Responsibilities Include:
- Build and Maintain Production Systems: Construct and sustain highly available and scalable production systems, ensuring they meet our rigorous standards for reliability and performance.
- Manage Core Production Systems: Oversee core production systems, adapting to frequent changes and updates efficiently.
- Rapid Problem Resolution: Swiftly identify and rectify issues in production systems, with a particular focus on navigating and resolving challenges in complex environments.
- Develop and Optimize Tools: Create and enhance tools to improve our development and operational pipelines, thereby boosting both the efficiency of operations and the effectiveness of software deployments.
- Innovate and Improve Processes: Continuously seek opportunities to advance our technologies and methodologies, ensuring a swift and consistent delivery cycle.
- Large-Scale Observability Platform Management: Take charge of our extensive observability platform, which handles billions of signals daily, by ensuring its robust performance, scalability, and effectiveness in providing actionable insights.
- Stay Ahead in Technology: Actively stay abreast of emerging technologies and market trends.
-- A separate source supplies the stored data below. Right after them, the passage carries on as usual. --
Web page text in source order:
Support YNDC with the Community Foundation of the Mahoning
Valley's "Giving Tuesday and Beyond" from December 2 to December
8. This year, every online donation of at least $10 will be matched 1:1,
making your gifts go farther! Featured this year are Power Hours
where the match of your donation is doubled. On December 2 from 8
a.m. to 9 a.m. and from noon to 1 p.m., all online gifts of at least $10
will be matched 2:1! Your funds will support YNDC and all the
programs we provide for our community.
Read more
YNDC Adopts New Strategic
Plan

Evaluate and adopt new technologies that can enhance our operational capabilities and maintain our competitive edge.
Requirements:
- Microservices Architecture: At least 5 years of experience in software development and Infrastructure management in a dynamic, global, multi-server environment, with a strong grasp of microservices architecture.
- Python Development and Scripting: Expertise in Python for software development and scripting, essential for automating processes and workflows.
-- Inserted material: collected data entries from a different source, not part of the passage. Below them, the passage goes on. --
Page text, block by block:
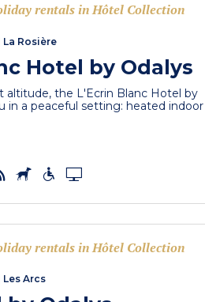
rentals in Hôtel Collection
La Rosière
Hotel by Odalys
altitude, the L'Ecrin Blanc Hotel by
in a peaceful setting: heated indoor
rentals in Hôtel Collection
Les Arcs
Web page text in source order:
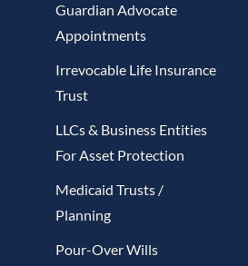
Guardian Advocate
Appointments
Irrevocable Life Insurance
Trust
LLCs & Business Entities
For Asset Protection
Medicaid Trusts /
Planning
Pour-Over Wills

- Infrastructure as Code: Proficiency in infrastructure as code systems, like Terraform, familiarity with advanced GitOps based IaaS deployment pipelines (Bonus).
- AWS Cloud Management: Extensive experience in managing Amazon Web Services (AWS) cloud environments, demonstrating expertise in AWS services and practices.
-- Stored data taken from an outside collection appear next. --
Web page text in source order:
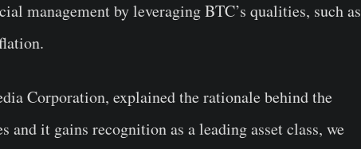
management by leveraging BTC’s qualities, such as
Corporation, explained the rationale behind the
and it gains recognition as a leading asset class, we
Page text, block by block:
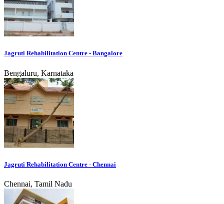
Jagruti Rehabilitation Centre - Bangalore
Bengaluru, Karnataka
Jagruti Rehabilitation Centre - Chennai
Chennai, Tamil Nadu
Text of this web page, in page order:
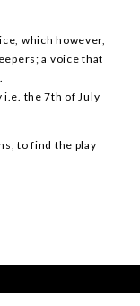
which however,
a voice that
the 7th of July
to find the play
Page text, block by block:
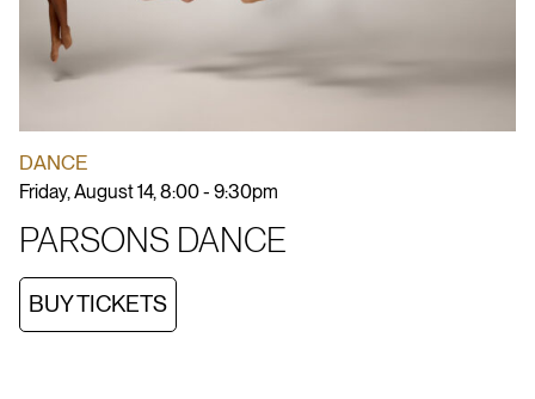
DANCE
Friday, August 14, 8:00 - 9:30pm
PARSONS DANCE
BUY TICKETS

- Kubernetes Orchestration: Experience in managing complex large scale kubernetes deployments using managed services such as AWS EKS.
- Code Management and Testing: Solid background in code versioning tools, code review processes, and automated testing frameworks.
- Team Player and Communication Skills: Excellent interpersonal and communication abilities, capable of effective teamwork and collaborative problem-solving.